Why couldn’t the old fucker just die?

“They say one cigarette shortens your life by eleven minutes.” Roy startled her.

“I’ve wasted enough of my life as is,” she said as she stubbed it out into the ashtray next to her. “You know, Roy, I never got a chance to thank you for what you did for Jack. Without you he’d be gone.”

“He’s a fighter, your husband.”

“That he is,” she said. “Well, I’m glad you were there when it happened.”

“You were there, too.”

“And I didn’t see a thing. It was so dark. I already told the coast guard. I was just out for a smoke – “

“How’d you do it?”

“I don’t know what you’re talking about.”

“How. Did you hypnotize him?”

“Do I look like I’m with the onboard entertainment?” laughed Victoria.

“Well, it doesn’t matter now. Because I know you did it. I just can’t prove it.”

Roy was breathing heavy, stopping for a moment to regain composure. “You know, there’s nothing I find more despicable than dishonor, especially when it’s left undisciplined.”

“Spoken like a real seaman.”

The ship hit a rough patch of waves, and Victoria’s cigarette slipped out of her hands and into the sea.

“Careful,” Roy said. “I can tell you’re drunk. Water’s choppy tonight. You wouldn’t want to fall in.”

There was something about his voice that sounded different. Less service-industry and more…detached? Like he was an alien imitating human speech. Maybe she’d misjudged him, thought Victoria. Maybe Roy wasn’t who she thought he was at all.

She was right. Victoria knew virtually nothing about Roy. She didn’t know that his dream had always been to join the military, because he believed adamantly in two things: the ultimate superiority of the United States, and the systematic extermination of the enemy. He dreamed of combat. He shot terrorists and deserters in his sleep.

She didn’t know that it wasn’t the physical exams Roy didn’t pass – it was the psychiatric evaluation. The army flagged his application right away. A history of psychopathic tendencies throughout his teens. Disturbing classmates. Hunting neighborhood pets. He’d been training to kill for years. He would’ve been a fucking asset to his country. Too bad the army recruiters didn’t see it that way.

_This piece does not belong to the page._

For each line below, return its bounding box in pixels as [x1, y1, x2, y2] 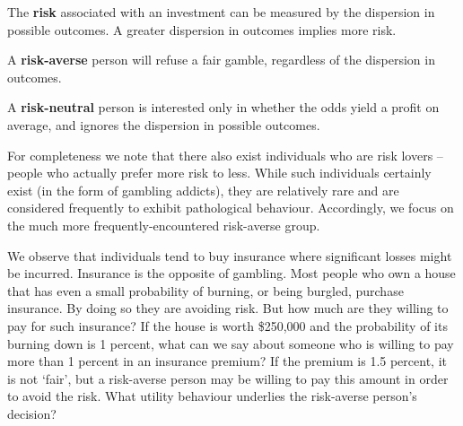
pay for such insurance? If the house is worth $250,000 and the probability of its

“You remember,” said Roy, “when your husband talked about the sharks, how they circled the survivors, picked them off one by one. Monsters, he called them. I think that’s what you are. A monster, circling your husband for who knows how long, biding your time.”

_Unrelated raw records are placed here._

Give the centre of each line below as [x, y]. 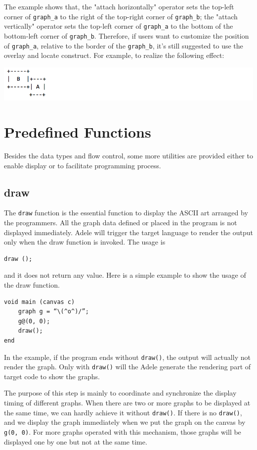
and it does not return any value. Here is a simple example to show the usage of [125, 275]
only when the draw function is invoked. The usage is [85, 242]
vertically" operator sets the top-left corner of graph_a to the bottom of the [119, 26]
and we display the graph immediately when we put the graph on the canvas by [125, 422]
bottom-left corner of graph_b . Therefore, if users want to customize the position [127, 35]
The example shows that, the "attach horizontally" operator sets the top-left [119, 6]
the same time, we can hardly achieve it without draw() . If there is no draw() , [123, 412]
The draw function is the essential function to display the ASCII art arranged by [126, 213]
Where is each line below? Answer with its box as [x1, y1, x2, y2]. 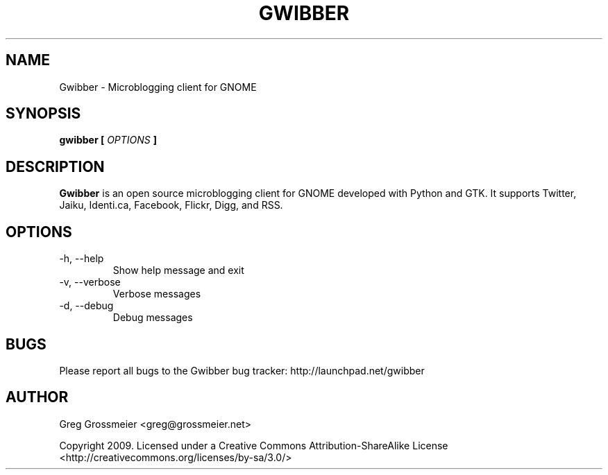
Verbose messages [112, 288, 201, 300]
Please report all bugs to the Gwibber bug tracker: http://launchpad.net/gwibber [59, 364, 425, 377]
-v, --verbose [59, 276, 121, 288]
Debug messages [112, 311, 193, 324]
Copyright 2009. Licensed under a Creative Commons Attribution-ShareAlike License [59, 439, 448, 451]
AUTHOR [6, 388, 69, 406]
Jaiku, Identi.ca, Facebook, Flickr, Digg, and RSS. [59, 199, 283, 211]
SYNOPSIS [6, 105, 81, 123]

“I don’t know what the hell you’re – “

“Yes, you do. You know exactly what I’m talking about,” said Roy, his voice sounding farther and farther away. “You betrayed your own husband, your country. No. There’s no place for people like you in this world. Your kind belongs in the sea.”

Victoria did her best to keep composure. She tried to light another cigarette with her shaking hands, but the wind kept blowing out the flame. She looked around. There was nobody else there. She met Roy’s stare. He looked her dead in the eyes.

In the dark, it was hard to tell who the monster was.